D. José Manuel Bandrés Sánchez-Cruzat, presidente
D. Eduardo Calvo Rojas
D. José Luis Gil Ibáñez
D.ª Berta María Santillán Pedrosa
D. Juan Pedro Quintana Carretero
D.ª Pilar Cancer Minchot
D.ª Margarita Beladiez Rojo
En Madrid, a 1 de octubre de 2025.
Esta Sala ha visto el recurso de casación número 410/2023 interpuesto por la procuradora de los Tribunales D.ª Beatriz González Rivero, en representación de Medys, S.L., con la asistencia letrada de D. Salvador, contra la sentencia de 7 de noviembre de 2022, dictada por la Sección Primera de la Sala de lo Contencioso Administrativo de la Audiencia Nacional, en el recurso número 394/2022, sobre reclamación económico-administrativa previa obligatoria en liquidación de intereses por la suspensión de multas impuestas por la Agencia Española de Protección de Datos, en el que ha intervenido como parte recurrida la Administración del Estado, representada y defendida por el Abogado del Estado.
Ha sido ponente el Excmo. Sr.
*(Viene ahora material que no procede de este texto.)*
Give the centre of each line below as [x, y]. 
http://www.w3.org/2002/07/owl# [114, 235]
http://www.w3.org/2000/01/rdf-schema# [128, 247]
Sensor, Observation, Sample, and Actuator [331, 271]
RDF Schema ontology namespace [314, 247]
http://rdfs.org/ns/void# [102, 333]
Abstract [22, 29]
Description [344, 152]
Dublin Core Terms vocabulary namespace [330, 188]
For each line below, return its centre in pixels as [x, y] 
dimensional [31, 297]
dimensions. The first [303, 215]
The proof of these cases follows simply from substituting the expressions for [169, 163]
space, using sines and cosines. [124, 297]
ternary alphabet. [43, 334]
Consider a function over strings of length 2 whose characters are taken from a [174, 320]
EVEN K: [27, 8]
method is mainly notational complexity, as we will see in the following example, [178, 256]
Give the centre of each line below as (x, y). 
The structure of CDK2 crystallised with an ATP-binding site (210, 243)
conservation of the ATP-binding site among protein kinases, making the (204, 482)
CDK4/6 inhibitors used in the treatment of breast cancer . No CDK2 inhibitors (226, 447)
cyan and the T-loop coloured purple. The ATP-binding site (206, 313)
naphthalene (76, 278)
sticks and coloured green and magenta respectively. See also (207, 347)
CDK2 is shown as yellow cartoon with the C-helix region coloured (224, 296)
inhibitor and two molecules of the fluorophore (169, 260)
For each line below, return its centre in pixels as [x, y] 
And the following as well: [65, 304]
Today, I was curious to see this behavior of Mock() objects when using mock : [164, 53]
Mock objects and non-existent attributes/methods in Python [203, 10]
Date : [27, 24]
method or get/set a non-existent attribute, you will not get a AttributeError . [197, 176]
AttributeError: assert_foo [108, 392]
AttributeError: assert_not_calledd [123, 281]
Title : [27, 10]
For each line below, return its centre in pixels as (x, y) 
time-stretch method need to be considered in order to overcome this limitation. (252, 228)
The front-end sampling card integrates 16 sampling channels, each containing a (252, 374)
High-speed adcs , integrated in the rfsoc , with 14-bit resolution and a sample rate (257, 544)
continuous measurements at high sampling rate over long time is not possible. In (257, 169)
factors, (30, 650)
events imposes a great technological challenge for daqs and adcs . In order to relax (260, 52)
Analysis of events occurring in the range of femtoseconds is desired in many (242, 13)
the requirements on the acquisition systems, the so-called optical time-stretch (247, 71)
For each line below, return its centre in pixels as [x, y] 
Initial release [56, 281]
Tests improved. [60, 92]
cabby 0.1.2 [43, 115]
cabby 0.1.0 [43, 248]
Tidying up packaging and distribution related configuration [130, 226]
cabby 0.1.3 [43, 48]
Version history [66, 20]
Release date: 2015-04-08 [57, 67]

D. José Luis Gil Ibáñez.
Antecedentes
Desestimados los recursos contencioso-administrativos y alcanzado firmeza las correspondientes sentencias, la Agencia abrió un nuevo plazo de pago voluntario conforme a lo dispuesto en el artículo 62 de la Ley 58/2003, de 17 de diciembre, General Tributaria.
Transcurrido el periodo de pago voluntario de las sanciones, se dictaron providencias de apremio.
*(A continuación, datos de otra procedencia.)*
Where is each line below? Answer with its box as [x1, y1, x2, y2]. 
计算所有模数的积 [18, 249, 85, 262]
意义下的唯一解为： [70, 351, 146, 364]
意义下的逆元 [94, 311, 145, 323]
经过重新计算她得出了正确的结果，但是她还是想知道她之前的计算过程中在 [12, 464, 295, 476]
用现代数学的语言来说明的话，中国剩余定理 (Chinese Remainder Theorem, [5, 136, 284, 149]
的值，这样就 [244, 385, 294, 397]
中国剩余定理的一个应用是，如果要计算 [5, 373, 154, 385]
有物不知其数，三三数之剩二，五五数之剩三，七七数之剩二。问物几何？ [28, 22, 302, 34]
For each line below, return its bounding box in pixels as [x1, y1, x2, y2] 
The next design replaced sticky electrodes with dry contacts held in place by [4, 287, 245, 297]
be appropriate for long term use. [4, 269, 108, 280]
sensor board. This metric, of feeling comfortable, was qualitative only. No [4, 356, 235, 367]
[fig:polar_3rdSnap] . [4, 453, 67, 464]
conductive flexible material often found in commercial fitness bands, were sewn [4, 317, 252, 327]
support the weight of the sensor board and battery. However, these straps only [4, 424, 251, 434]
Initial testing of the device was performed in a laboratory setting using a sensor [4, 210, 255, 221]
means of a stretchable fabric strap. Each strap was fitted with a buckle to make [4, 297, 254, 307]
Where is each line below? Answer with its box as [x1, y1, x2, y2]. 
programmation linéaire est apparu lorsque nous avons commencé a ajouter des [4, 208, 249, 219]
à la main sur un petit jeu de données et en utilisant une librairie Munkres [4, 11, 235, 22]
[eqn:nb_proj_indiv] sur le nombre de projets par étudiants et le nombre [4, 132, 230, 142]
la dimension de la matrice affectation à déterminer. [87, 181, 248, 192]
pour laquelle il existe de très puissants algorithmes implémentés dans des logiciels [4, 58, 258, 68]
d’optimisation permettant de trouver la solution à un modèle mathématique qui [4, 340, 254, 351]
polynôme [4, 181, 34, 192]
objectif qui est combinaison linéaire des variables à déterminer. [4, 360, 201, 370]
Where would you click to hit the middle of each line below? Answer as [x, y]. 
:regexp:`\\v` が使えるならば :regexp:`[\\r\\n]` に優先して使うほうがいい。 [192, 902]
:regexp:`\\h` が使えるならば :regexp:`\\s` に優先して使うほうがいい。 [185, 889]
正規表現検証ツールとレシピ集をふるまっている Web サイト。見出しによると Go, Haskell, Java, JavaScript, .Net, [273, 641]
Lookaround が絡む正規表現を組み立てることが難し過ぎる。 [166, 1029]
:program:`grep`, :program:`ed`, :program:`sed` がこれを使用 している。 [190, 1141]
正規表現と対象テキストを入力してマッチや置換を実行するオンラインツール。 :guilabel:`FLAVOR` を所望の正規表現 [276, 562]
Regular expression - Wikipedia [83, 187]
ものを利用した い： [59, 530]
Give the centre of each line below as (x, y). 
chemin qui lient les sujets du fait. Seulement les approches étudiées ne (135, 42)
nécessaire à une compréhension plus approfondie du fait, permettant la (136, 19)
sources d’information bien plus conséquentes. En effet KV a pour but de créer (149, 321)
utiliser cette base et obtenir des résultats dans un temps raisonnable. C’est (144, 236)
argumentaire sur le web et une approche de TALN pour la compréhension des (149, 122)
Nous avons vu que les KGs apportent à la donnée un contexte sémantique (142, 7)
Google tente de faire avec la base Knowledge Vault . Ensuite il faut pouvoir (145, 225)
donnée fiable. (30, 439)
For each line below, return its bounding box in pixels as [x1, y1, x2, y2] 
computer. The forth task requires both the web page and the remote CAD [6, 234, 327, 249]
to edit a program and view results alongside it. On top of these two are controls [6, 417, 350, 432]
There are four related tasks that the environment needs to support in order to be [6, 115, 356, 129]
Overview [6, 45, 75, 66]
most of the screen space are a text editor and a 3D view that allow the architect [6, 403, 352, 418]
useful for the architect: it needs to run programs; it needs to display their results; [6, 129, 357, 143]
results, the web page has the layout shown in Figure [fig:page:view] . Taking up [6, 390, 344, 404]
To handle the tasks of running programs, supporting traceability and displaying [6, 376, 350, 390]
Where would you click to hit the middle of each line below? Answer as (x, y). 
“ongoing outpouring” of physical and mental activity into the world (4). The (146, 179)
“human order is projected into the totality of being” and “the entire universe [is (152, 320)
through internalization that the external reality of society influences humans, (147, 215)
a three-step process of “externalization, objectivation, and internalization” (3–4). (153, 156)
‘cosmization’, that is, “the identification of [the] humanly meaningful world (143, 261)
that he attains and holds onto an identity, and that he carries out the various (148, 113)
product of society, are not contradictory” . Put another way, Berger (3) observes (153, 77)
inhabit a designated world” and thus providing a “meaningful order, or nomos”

Efectuado el abono de las sanciones, por resolución de 28 de septiembre de 2021 se dispuso comunicar a Meydis, S.L., la liquidación correspondiente por los intereses de demora del importe de las sanciones por el periodo comprendido entre el día siguiente a la fecha fin del periodo voluntario original y la fecha fin del nuevo plazo de pago voluntario otorgado, advirtiendo de que, contra dicho acto, podía interponerse, potestativamente, recurso de reposición o acudir directamente a la vía contencioso-administrativo.
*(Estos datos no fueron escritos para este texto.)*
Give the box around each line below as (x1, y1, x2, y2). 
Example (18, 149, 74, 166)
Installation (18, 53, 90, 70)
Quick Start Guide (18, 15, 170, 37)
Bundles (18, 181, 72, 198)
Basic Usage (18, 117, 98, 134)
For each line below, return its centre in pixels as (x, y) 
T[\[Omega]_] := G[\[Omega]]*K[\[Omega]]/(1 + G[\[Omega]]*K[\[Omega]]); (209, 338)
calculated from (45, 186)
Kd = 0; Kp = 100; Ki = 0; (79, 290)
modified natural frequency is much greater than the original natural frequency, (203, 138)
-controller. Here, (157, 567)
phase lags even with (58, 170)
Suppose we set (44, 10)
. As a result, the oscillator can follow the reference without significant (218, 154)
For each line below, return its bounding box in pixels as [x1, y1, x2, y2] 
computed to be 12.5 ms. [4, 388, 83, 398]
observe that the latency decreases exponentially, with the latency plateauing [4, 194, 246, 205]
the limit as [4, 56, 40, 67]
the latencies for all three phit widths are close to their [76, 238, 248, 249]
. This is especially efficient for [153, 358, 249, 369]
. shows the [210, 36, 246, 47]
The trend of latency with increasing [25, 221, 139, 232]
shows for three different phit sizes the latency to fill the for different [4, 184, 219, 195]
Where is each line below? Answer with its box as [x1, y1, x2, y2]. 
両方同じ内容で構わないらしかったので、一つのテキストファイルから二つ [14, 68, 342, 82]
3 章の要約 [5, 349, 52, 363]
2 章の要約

Formulado recurso de reposición, fue desestimado por resolución de 17 de diciembre de 2021, de la Directora de la Agencia Española de Protección de Datos, indicando que contra dicha resolución se podía interponer reclamación económico-administrativa.
Fundamentos
El recurso de casación se dirige contra la sentencia de 7 de noviembre de 2022, dictada por la Sección Primera de la Sala de este orden jurisdiccional de la Audiencia Nacional en el recurso contencioso-administrativo número 394/2022, en el que se impugnaba la resolución de 17 de diciembre de 2021, de la Directora de la Agencia Española de Protección de Datos, que había desestimado el recurso de alzada deducido contra la liquidación de los intereses de demora devengados por el importe de sanciones impuestas por dicha Agencia, cuya ejecución fue suspendida en vía jurisdiccional, por el periodo comprendido entre el día siguiente a la fecha fin del periodo voluntario original y la fecha fin del nuevo plazo de pago voluntario otorgado tras la firmeza de las sentencias confirmatorias de las sanciones.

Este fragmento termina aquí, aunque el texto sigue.